Quem recebe a incumbência de elaborar um programa de redução de custos deve buscar


respostas satisfatórias para perguntas como as seguintes:
- É possível diferenciar entre particularidades da situação da organização e elementos que são
comuns a outras experiências conhecidas?

- Estão sendo devidamente considerados a interligação entre os elementos que sofrerão


mudanças e seu impacto sobre o conjunto?

- Não estaríamos ultrapassando limites do equilíbrio entre situação presente e futuro, isto é,
adotando providências hoje que comprometerão as condições de ganho de amanhã?

- Quão treinadas e engajadas estão as pessoas envolvidas hoje? E em futuro próximo?
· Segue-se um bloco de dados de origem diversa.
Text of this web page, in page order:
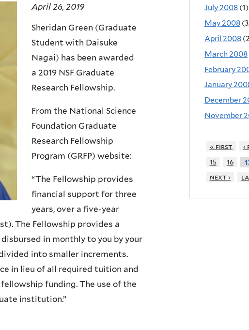
April 26, 2019
Sheridan Green (Graduate
Student with Daisuke
Nagai) has been awarded
a 2019 NSF Graduate
Research Fellowship.
From the National Science
Foundation Graduate
Research Fellowship
Program (GRFP) website:
“The Fellowship provides
financial support for three
years, over a five-year
The Fellowship provides a
in monthly to you by your
into smaller increments.
in lieu of all required tuition and
funding. The use of the
institution.”
July 2008 (1)
May 2008
April 2008
March 2008
February
January
December
November
« first ‹
15
16
next ›

- Está sendo destinada a devida atenção a aspectos que dependem de uma análise mais
profunda, indo além do aparente no que diz respeito aos processos?

- Estamos realmente dispostos a promover mudanças que tenham o tamanho e a


profundidade necessárias?

Programas de redução de custos bem sucedidos são consistentes internamente e coerentes no


tempo. Refletem entendimento de como a organização funciona, além de visão profunda das
causas de problemas e disposição para enfrentá-los. Sua construção é uma questão de
engenho, discernimento e arte, mais do que de saber imitar e aplicar receitas. Chegar a bons
resultados depende de inteligência e determinação, tanto quanto da presença de valores
como humildade e senso de colaboração. Assim como acontece com outras práticas, o hábito
de planejar bem os esforços de redução, executar cuidadosamente, controlar resultados e
promover correções contribui mais para o sucesso quando está acompanhado de uma cultura
que favorece o engajamento, a responsabilização e a cooperação.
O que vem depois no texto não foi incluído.